Debut with a bang for Hedi Slimane at Yves Saint Laurent’s help, on the contrary, we should call him just as Saint Laurent, seeing as the new Creative Director has opted for a small change in the name of the House, for not doing more clean and precise reference to its founder. The fashion show Paris Fashion Week for spring-summer 2013 was the official debut of the designer who took the reins of the French fashion brand. Great expectation for the catwalk that began with the usual delay with which we have learned to live, we presented the new women of Saint Laurent. A woman strong, decisive, which does not allow replies. Just like Hedi Slimane.
Clear the references that will be made after this parade with the predecessor of Hedi Slimane: Stefano Pilati has left Yves Saint Laurent, for whom he worked for a long time, to engage in a new adventure as Creative Director of the brand Ermenegildo Zegna (even if the rumors of him perfectly as heir to the Empire Armani!).
The French fashion house has arrived now Hedi Slimane, who already has done much to discuss his decision to change the name from Yves Saint Laurent to Saint Laurent. A firm decision and decided that was met. And you say, will be welcomed the new style that the designer has given to the French fashion house? Let’s see what he proposed in his first women’s line, valid for next spring-summer 2013.
Refined elegance mixed with rock and soul in some detail from cowboy or gaucho that will not go unnoticed: here’s what he thought Hedi Slimane for Yves Saint Laurent woman for next season, in a collection almost monochromatic, consisted of black garments, with a few touches of Brown that gives a boost to the proposed runway look.
The collection consists of beautiful evening dresses lightweight coats with skirts to the foot that widen towards the bottom while lives are marked by tone belts or in sharp contrast with the gold star.
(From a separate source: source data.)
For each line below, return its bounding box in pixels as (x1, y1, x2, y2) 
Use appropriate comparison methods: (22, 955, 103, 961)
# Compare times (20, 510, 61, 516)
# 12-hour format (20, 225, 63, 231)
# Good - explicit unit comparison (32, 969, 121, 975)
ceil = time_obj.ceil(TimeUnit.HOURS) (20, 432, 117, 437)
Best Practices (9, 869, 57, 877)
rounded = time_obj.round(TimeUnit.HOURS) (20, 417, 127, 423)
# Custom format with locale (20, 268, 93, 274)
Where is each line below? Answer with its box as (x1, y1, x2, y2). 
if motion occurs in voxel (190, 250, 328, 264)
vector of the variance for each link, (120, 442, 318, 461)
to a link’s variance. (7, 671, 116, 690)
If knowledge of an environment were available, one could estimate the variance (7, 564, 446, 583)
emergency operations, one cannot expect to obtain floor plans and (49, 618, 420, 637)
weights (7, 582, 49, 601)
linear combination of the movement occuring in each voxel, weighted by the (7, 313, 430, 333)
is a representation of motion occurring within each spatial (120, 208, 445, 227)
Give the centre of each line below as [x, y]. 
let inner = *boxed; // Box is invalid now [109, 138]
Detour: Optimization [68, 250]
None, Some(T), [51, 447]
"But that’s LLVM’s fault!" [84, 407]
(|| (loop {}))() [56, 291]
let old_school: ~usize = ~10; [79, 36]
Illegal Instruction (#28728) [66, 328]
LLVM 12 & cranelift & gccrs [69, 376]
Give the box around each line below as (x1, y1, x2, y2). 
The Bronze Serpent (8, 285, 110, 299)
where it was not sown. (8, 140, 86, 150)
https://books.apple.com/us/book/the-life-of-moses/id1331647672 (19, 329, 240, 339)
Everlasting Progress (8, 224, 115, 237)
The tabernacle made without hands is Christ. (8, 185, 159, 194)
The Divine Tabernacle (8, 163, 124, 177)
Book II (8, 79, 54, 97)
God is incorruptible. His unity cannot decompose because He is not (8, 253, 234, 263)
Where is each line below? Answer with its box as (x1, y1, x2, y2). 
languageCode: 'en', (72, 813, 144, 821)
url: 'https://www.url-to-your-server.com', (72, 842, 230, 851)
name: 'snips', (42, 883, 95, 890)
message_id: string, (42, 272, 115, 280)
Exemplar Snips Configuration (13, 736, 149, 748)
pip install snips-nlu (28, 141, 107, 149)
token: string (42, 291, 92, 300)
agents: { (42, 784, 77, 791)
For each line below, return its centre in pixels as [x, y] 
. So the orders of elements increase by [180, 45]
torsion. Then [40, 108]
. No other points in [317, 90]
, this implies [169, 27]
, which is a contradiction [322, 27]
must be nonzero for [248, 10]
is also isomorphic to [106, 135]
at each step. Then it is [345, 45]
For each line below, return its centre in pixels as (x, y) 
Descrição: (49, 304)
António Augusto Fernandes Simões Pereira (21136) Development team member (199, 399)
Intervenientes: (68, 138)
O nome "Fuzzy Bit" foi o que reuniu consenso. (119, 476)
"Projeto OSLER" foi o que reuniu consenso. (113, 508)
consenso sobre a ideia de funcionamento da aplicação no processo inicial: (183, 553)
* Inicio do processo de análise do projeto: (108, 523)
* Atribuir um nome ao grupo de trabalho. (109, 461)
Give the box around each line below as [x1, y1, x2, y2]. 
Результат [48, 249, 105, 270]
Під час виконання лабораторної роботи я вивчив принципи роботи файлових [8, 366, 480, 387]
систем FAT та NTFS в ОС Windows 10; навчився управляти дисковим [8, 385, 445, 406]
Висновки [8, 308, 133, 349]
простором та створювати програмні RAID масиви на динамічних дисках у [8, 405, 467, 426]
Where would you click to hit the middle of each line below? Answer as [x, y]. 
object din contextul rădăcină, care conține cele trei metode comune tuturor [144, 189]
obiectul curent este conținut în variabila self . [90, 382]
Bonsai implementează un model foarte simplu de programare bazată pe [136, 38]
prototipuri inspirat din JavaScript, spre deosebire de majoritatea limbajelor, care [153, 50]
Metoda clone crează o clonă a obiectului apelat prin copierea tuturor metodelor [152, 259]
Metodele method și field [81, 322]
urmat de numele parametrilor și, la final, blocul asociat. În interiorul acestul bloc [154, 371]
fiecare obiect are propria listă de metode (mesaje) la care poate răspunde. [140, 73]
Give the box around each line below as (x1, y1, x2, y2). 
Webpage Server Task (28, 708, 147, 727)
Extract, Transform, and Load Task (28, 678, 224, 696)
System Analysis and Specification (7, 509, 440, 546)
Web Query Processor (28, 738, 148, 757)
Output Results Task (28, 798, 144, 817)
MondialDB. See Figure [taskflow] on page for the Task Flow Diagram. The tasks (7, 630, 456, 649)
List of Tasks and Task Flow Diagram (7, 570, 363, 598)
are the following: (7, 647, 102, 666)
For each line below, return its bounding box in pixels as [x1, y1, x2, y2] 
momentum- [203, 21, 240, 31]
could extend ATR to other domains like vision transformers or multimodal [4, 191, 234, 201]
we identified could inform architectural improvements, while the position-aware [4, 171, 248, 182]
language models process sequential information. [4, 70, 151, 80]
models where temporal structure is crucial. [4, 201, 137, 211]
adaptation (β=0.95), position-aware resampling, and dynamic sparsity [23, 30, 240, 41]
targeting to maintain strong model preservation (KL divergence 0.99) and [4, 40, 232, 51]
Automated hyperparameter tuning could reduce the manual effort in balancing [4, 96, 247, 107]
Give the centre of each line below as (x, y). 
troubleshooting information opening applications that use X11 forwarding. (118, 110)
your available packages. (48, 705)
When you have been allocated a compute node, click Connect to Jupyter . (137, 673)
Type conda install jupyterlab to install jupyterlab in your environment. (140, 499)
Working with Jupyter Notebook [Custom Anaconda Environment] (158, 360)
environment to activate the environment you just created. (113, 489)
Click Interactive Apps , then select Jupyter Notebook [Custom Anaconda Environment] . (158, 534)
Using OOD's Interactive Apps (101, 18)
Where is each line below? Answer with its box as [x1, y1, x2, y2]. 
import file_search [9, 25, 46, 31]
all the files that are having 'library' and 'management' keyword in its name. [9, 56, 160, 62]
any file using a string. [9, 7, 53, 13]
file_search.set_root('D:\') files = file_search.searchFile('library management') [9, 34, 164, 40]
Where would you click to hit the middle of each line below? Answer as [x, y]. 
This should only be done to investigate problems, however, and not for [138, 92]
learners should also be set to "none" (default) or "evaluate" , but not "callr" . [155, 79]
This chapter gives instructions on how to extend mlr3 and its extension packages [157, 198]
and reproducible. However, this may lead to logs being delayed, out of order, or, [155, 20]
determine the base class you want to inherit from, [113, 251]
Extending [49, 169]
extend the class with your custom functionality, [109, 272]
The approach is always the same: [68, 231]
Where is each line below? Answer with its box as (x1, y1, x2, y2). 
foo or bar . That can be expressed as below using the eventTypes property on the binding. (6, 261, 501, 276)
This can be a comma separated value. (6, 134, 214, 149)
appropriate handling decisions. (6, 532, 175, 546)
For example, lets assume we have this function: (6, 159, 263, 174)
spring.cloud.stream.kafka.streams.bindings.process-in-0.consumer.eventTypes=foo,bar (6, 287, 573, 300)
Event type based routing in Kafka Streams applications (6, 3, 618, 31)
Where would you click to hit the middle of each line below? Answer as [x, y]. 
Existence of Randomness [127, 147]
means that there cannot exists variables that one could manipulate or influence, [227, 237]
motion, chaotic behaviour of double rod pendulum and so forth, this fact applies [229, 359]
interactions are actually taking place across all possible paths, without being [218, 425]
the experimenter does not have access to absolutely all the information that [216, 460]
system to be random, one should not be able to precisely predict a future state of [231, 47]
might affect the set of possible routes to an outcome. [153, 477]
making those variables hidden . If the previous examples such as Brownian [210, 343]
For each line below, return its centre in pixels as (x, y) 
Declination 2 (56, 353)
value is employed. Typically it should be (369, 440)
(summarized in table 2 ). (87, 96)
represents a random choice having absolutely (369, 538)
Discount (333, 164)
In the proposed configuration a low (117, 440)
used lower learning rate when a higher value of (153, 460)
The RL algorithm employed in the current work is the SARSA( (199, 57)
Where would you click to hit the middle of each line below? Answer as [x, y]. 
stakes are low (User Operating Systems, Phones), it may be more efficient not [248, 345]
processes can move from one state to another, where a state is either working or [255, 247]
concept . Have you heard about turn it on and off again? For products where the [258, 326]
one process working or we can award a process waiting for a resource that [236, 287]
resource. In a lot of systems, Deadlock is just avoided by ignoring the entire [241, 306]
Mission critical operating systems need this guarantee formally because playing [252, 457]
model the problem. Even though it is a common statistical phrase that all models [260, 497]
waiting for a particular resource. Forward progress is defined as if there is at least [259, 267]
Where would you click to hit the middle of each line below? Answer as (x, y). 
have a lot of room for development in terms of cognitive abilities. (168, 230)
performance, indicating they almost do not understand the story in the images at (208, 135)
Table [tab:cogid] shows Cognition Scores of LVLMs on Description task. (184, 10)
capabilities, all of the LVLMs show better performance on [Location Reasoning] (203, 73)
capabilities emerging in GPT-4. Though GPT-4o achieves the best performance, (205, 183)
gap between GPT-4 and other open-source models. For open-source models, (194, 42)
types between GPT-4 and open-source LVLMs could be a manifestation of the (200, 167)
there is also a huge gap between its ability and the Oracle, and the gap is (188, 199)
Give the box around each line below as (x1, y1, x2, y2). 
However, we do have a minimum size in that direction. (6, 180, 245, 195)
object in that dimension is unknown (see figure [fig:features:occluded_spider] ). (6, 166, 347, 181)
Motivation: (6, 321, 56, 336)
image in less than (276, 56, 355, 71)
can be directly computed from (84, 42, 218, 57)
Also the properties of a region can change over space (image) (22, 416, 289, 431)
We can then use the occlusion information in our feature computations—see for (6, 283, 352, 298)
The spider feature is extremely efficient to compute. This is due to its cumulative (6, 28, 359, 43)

The black evening dresses are embellished with gold-colored notes that form a nice pattern on skirts and tops.
Between clothes elegant and impeccable, Hedi Slimane also finds room for “wild” solutions, such as trousers and lightweight coats with fringes or oversized hats that are reminiscent of the cowboy in the more desolate. No shortage of black leather pants (a point common to virtually all brands) as well as sweaters and shirts with V-necklines that are never overdone. When the top are not low-cut are accollatissimi, with bows to close the collar.
Beautiful also the shoes worn by the models, with sandals with killer heels and laces tied at the ankle, proposed in grey and black, with tapered or slightly squared-off tips.